■ Task prompt ■
Please reproduce the data exactly and omit the pictures.

■ Records for this task ■
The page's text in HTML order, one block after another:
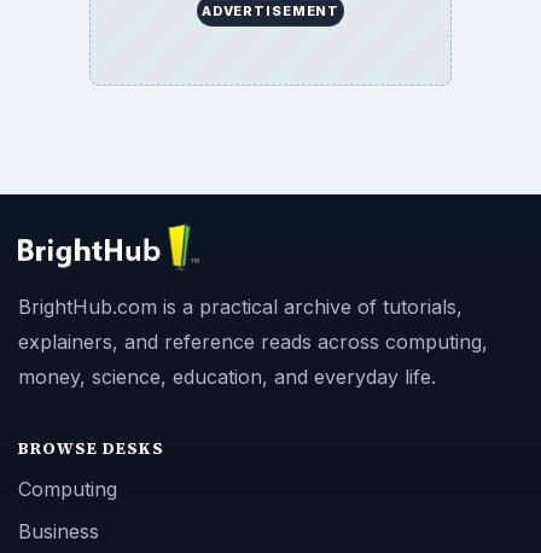
ADVERTISEMENT
BrightHub.com is a practical archive of tutorials,
explainers, and reference reads across computing,
money, science, education, and everyday life.
BROWSE DESKS
Computing
Business

■ Reply to the task ■
The page's text in HTML order, one block after another:
ADVERTISEMENT
BrightHub.com is a practical archive of tutorials,
explainers, and reference reads across computing,
money, science, education, and everyday life.
BROWSE DESKS
Computing
Business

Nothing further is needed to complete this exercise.